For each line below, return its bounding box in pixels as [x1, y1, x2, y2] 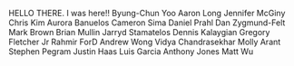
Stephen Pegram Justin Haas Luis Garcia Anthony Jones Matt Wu [8, 46, 254, 57]
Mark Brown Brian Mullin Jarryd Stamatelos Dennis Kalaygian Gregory [8, 27, 270, 37]
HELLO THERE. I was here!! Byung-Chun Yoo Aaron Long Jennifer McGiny [8, 8, 286, 18]
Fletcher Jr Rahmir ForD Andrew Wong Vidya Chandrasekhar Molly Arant [8, 36, 281, 47]
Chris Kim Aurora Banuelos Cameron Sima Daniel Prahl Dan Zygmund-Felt [8, 17, 286, 28]
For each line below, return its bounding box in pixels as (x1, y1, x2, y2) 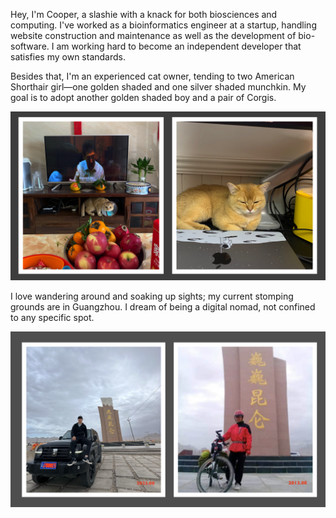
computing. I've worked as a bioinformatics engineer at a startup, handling (10, 19, 317, 31)
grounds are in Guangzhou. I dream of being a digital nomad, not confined (10, 300, 316, 313)
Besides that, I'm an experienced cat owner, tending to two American (10, 70, 295, 82)
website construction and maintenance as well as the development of (10, 30, 297, 41)
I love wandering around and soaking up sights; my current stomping (10, 290, 294, 302)
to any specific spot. (10, 311, 95, 323)
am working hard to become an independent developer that (56, 40, 302, 52)
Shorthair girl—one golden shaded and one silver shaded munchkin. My (10, 81, 307, 93)
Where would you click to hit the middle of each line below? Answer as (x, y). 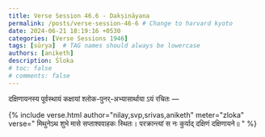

__What is expected__:
Your task is to show every line of the listing above containing "that".

__Expected answer__:
Besides that, I'm an experienced cat owner, tending to two American (10, 70, 295, 82)
am working hard to become an independent developer that (56, 40, 302, 52)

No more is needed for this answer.